* Assignment: Nothing but the lines from the one containing "Lent [4] [160, 136]" through the last line of the data below should be returned, each copied exactly.
————————
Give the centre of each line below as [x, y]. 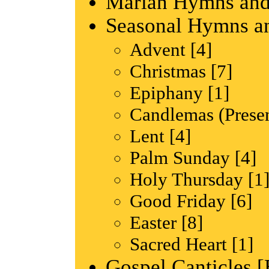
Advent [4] [171, 49]
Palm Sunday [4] [193, 157]
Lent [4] [160, 136]
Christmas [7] [181, 71]
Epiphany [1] [180, 92]
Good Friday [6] [191, 201]
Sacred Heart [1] [192, 244]
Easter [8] [166, 222]
————————
* Exercise response:
Lent [4] [160, 136]
Christmas [7] [181, 71]
Epiphany [1] [180, 92]
Good Friday [6] [191, 201]
Sacred Heart [1] [192, 244]
Easter [8] [166, 222]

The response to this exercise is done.